Tonight, I’m off on the Presbyterian Youth (“PY”) Winter Camp. It goes for the whole long weekend, and draws together young people from the whole of NSW. The camp's grown so much that this year they've had to split it over two locations. I'm going on the senior camp, which is at Port Hacking - an excellent, scenic site. The theme is mission, the talks are from the book of Jonah. The junior camp is in Stanwell Tops - which, come to think of it, is also an excellent, scenic site... PY has good taste in campsites...
Camps have always been a key part of state-wide Presbyterian youth ministry. Two years ago, I wrote an essay on the Presbyterian youth movement for an assignment at Moore College. One of the people I interviewed for that essay (Simon Fraser, currently the NSW Presbyterian Church’s law clerk) said:

My involvement with what you call conservative thinking and theology was entirely through the PFA. I had no experience of it before getting involved with camping, and particularly in attending the summer camps and winter camps and leadership training camps and so on.

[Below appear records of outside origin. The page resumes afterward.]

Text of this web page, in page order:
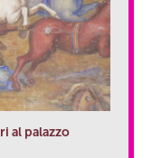
al palazzo
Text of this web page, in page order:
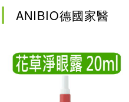
ANIBIO德國家醫
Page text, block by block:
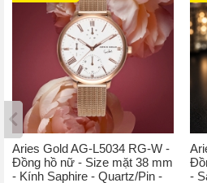
Aries Gold AG-L5034 RG-W -
Đồng hồ nữ - Size mặt 38 mm
- Kính Saphire - Quartz/Pin -
-
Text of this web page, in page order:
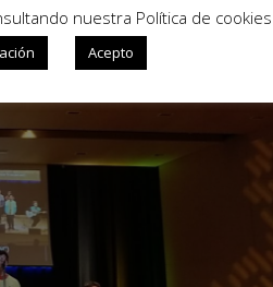
nuestra Política de
Acepto
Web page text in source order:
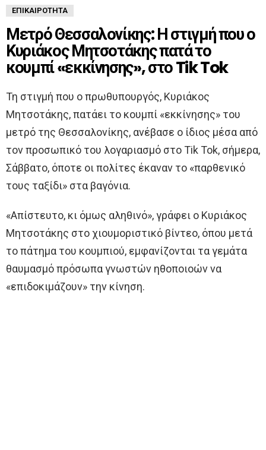
ΕΠΙΚΑΙΡΌΤΗΤΑ
Μετρό Θεσσαλονίκης: Η στιγμή που ο
Κυριάκος Μητσοτάκης πατά το
κουμπί «εκκίνησης», στο Tik Tok
Τη στιγμή που ο πρωθυπουργός, Κυριάκος
Μητσοτάκης, πατάει το κουμπί «εκκίνησης» του
μετρό της Θεσσαλονίκης, ανέβασε ο ίδιος μέσα από
τον προσωπικό του λογαριασμό στο Tik Tok, σήμερα,
Σάββατο, όποτε οι πολίτες έκαναν το «παρθενικό
τους ταξίδι» στα βαγόνια.
«Απίστευτο, κι όμως αληθινό», γράφει ο Κυριάκος
Μητσοτάκης στο χιουμοριστικό βίντεο, όπου μετά
το πάτημα του κουμπιού, εμφανίζονται τα γεμάτα
θαυμασμό πρόσωπα γνωστών ηθοποιοών να
«επιδοκιμάζουν» την κίνηση.
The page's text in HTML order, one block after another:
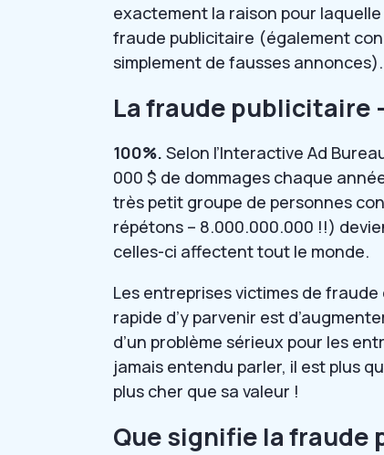
exactement la raison pour
fraude publicitaire (également
simplement de fausses annonces).
La fraude publicitaire
100%. Selon l’Interactive Ad
000 $ de dommages chaque
très petit groupe de personnes
répétons – 8.000.000.000 !!)
celles-ci affectent tout le monde.
Les entreprises victimes de
rapide d’y parvenir est
d’un problème sérieux pour les
jamais entendu parler, il est plus
plus cher que sa valeur !
Que signifie la fraude
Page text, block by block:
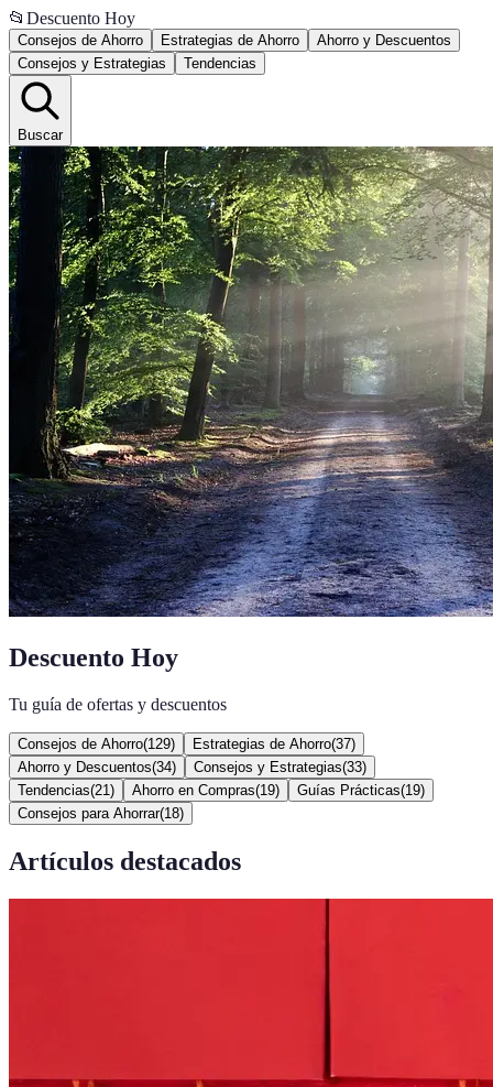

One of the key youth leaders, Don Geddes, said:

There was such a tremendous hunger amongst those young people. They had question after question… it was flat out evangelism, really, and teaching from the Scriptures… there would hardly be one [camp] where there wasn’t somebody converted.

In my essay, I concluded that the Presbyterian youth movement, particularly though its camps, has quietly had a big influence in evangelising young people, and training them for ministry.
I’m not playing a big role at this camp. I’m pastoral carer for four of the young leaders: two Bible study group leaders, and two musicians. My role is to catch up with them briefly through the camp, see how they’re going, and generally be there for them. The aim is to make sure the leaders don’t feel like they’re on their own, but they have someone looking after them, to whom they can turn if they need help or counsel.
Usually at camps, I’m really busy with some form of leadership myself: administration, leading a small group, delivering the talks – whatever. This’ll be the first time my role is less task-focused, and more relational: relax, watch others, and see how they’re going. I’m quite looking forward to it.
On the Saturday night of winter camp, instead of a Bible talk, they have an activity, which may or may not be in line with the theme of the camp. This year, we’ve got a special guest – Dr. Pat, better known to me as Mum – talking about her two favourite topics: God, and sex. Let’s see what happens.